## EXERCISE DESCRIPTION:
Your answer should be the lines below from the one with "Элиф, Лам, Мим. (1)" to the one with "الَّذِينَ صَدَقُوا وَلَيَعْلَمَنَّ", both included, given again exactly and with nothing added.

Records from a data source
*** Block opens ***

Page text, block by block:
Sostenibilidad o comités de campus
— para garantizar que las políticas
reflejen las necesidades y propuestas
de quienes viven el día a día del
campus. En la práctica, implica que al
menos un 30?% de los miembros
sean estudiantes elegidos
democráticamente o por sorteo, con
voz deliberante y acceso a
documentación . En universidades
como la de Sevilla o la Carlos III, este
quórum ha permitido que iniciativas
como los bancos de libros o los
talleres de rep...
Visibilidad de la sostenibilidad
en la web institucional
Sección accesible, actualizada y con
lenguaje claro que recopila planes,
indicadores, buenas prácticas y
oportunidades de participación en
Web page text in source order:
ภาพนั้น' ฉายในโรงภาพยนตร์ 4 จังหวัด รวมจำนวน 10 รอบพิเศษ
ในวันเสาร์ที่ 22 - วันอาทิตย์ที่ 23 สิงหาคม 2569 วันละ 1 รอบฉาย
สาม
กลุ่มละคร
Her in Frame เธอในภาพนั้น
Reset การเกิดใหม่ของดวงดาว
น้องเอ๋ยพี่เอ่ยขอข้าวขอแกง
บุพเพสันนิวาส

*** Block closes ***
*** Block opens ***

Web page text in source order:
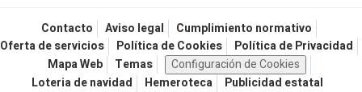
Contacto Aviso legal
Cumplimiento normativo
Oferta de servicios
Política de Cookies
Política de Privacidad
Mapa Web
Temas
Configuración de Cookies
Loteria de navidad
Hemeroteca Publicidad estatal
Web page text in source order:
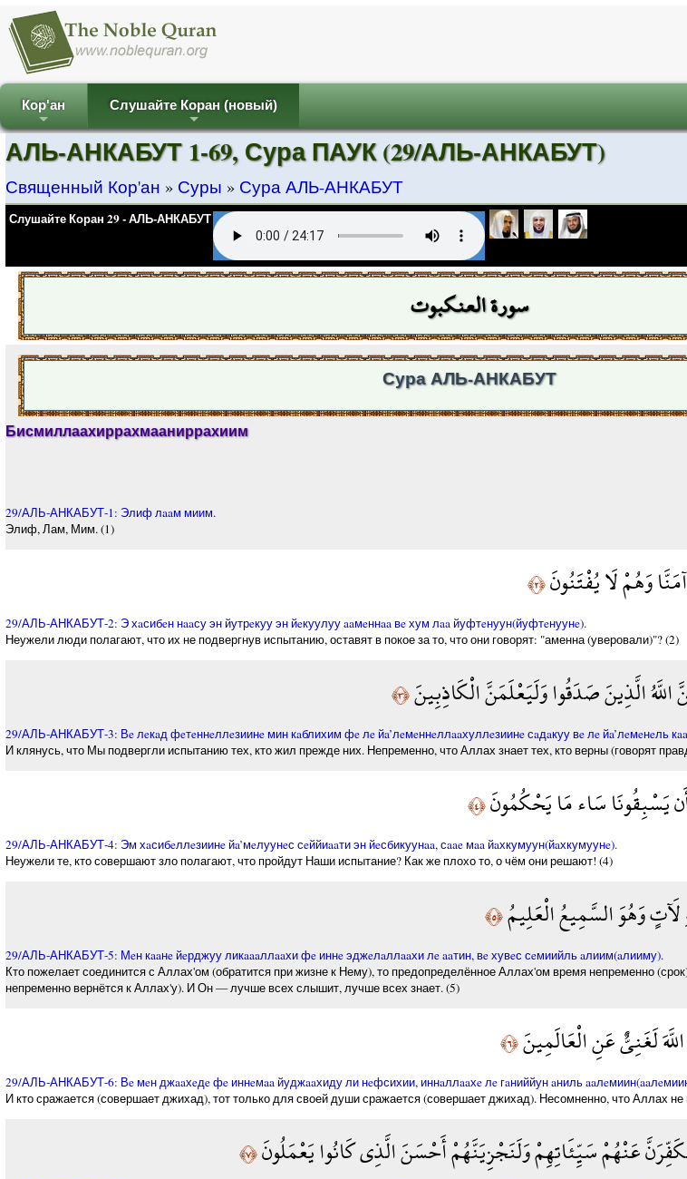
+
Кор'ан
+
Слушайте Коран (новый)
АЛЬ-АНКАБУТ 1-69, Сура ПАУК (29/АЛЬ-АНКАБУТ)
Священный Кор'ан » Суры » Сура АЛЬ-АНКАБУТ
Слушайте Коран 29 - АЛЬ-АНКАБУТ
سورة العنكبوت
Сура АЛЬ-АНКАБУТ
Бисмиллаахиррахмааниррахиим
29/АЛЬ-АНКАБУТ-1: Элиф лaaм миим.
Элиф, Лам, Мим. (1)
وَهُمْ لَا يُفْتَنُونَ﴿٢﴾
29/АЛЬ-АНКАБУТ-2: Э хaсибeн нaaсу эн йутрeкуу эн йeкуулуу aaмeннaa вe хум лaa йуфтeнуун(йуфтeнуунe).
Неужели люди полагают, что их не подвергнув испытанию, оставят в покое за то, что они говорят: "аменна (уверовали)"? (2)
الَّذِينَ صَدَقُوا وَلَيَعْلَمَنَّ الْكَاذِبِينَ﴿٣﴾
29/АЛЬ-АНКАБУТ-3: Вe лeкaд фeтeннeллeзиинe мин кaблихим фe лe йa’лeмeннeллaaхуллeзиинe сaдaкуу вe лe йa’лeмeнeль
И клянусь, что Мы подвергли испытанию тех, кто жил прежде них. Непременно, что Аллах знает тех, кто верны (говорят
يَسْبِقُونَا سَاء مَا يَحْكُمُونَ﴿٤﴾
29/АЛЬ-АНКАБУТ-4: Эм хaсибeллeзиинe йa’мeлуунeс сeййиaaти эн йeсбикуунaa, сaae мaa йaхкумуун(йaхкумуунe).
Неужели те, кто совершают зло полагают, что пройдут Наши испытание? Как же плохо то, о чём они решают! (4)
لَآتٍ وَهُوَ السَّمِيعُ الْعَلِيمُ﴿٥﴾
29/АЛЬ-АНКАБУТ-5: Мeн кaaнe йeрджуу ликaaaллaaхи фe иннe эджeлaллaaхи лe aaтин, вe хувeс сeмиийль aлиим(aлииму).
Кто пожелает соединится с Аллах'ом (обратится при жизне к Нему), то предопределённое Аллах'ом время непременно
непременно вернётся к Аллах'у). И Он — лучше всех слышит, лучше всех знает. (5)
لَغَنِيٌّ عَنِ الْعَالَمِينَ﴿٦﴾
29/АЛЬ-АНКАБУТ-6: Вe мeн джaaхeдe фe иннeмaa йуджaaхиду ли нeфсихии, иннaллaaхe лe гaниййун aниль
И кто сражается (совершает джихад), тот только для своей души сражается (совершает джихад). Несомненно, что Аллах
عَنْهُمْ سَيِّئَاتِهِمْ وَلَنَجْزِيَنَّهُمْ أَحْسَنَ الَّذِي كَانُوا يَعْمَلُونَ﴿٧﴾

*** Block closes ***

## EXERCISE ANSWER:
Элиф, Лам, Мим. (1)
وَهُمْ لَا يُفْتَنُونَ﴿٢﴾
29/АЛЬ-АНКАБУТ-2: Э хaсибeн нaaсу эн йутрeкуу эн йeкуулуу aaмeннaa вe хум лaa йуфтeнуун(йуфтeнуунe).
Неужели люди полагают, что их не подвергнув испытанию, оставят в покое за то, что они говорят: "аменна (уверовали)"? (2)
الَّذِينَ صَدَقُوا وَلَيَعْلَمَنَّ الْكَاذِبِينَ﴿٣﴾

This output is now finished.